The N+1 problem is a common database performance issue. It plagues ORM’s, such as Django and SQLAlchemy, because it leads to your application making more database queries than necessary.

Let’s look at a basic example in Django.

class Artist(models.Model):
    name = models.CharField(max_length=255)

class Song(models.Model):
    artist = models.ForeignKey(Artist, on_delete=models.CASCADE)
    name = models.CharField(max_length=255)

def print_songs():
    for song in Song.objects.all():
        print(f"{song.artist.name} - {song.name}")

Now let’s create a unit test to ensure print_songs runs successfully. We’re using pytest and pytest-django so we can create the test data using a pytest fixture. When we run the unit test, you’ll notice it passes and our songs are printed to the terminal. Everything seems fine on the surface.

@pytest.fixture()
def make_data():
    artist = Artist.objects.create(name="Foo Fighters")
    for i in range(100):
        Song.objects.create(artist=artist, name=f"Song {i + 1}")

@pytest.mark.django_db()  # permits db access
def test_print_songs(make_data):
    print_songs()

# Foo Fighters - Song 1
# Foo Fighters - Song 2
# Foo Fighters - Song 3
# ...

However, if we count the number of database queries, we’ll see a total of 101. Yikes!

Note, connection.queries is only available if DEBUG=True. We can set this globally for all tests by setting django_debug_mode = true in our pytest.ini configuration file (docs).

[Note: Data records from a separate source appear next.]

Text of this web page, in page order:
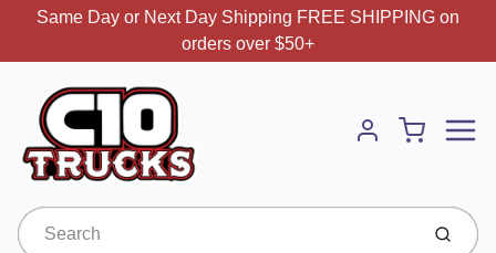
Same Day or Next Day Shipping FREE SHIPPING on
orders over $50+
Account
Cart
Submit
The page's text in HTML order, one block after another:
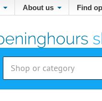
About us Find
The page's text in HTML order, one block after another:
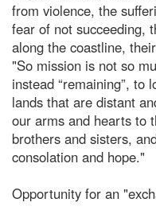
from violence, the
fear of not succeeding,
along the coastline,
"So mission is not so
instead “remaining”, to
lands that are distant
our arms and hearts to
brothers and sisters,
consolation and hope."
Opportunity for an
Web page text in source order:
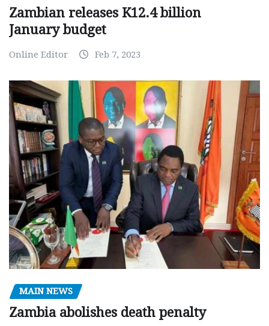
Zambian releases K12.4 billion
January budget
Online Editor Feb 7, 2023
MAIN NEWS
Zambia abolishes death penalty
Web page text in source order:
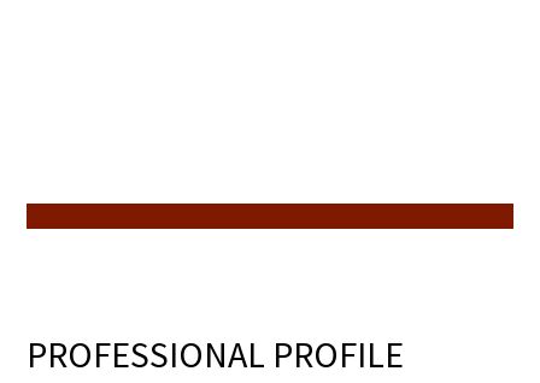
PROFESSIONAL PROFILE
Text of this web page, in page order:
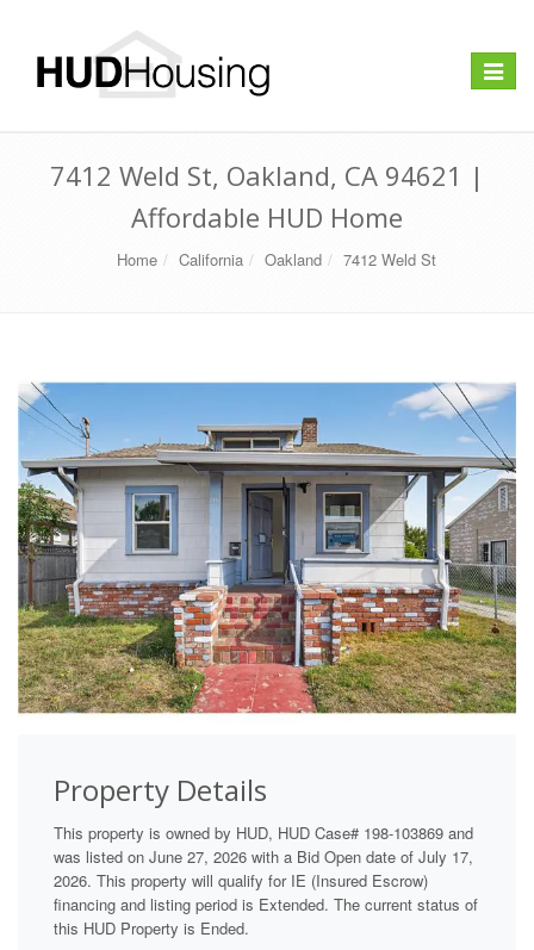
Toggle
7412 Weld St, Oakland, CA 94621 |
Affordable HUD Home
Home California Oakland 7412 Weld St
Property Details
This property is owned by HUD, HUD Case# 198-103869 and
was listed on June 27, 2026 with a Bid Open date of July 17,
2026. This property will qualify for IE (Insured Escrow)
financing and listing period is Extended. The current status of
this HUD Property is Ended.
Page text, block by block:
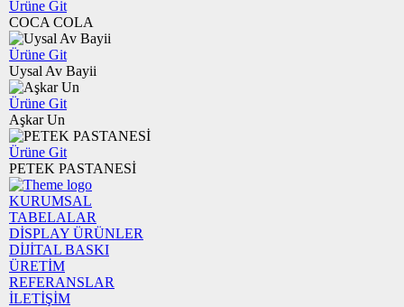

from django.db import connection

@pytest.mark.django_db()
def test_print_songs(make_data):
    print_songs()
    print(len(connection.queries))

# ...
# 101

Why are we making so many queries? We make a query to fetch all Song objects in the database. Then, for every song, we make a query to fetch its Artist object.

Django’s select_related and prefetch_related queryset methods can easily fix this. Song to Artist is a Many-to-One relationship so we use select_related.

def print_songs():
    for song in Song.objects.select_related("artist"):
        print(f"{song.artist.name} - {song.name}")

If we run the unit test against our refactored function, we’re down to a single database hit. Nice!

@pytest.mark.django_db()
def test_print_songs(make_data):
    print_songs()
    print(len(connection.queries))

# ...
# 1

Now, how can we write our unit test to catch this blunder? I’ve traditionally used two strategies.

Assert query count

We can assert the number of db hits at the end of the unit test.

@pytest.mark.django_db()
def test_print_songs(make_data):
    print_songs()
    assert len(connection.queries) == 1

This approach works but doesn’t scale well. Manually counting the expected number of queries and adding the assertion to every unit test is unreasonable.

nplusone

The nplusone package automatically finds N+1 violations for you. It comes with a generic profiler which raises an NPlusOneError when a violation is discovered. We can create a fixture in our conftest.py file to wrap all of our tests in this profiler.

# conftest.py
import pytest
from nplusone.core.profiler import Profiler

@pytest.fixture(autouse=True)
def _raise_nplusone(request):
    if request.node.get_closest_marker("skip_nplusone"):
        yield
    else:
        with Profiler():
            yield

Here’s the exception message for our old version of print_songs that did NOT use select_related.

nplusone.core.exceptions.NPlusOneError: Potential n+1 query detected on Song.artist

There may be cases where you want to opt-out of the N+1 check. For example, the package may report a false positive or you don’t want to fix a specific violation. That’s the purpose of the skip_nplusone marker.

May your database access be optimal.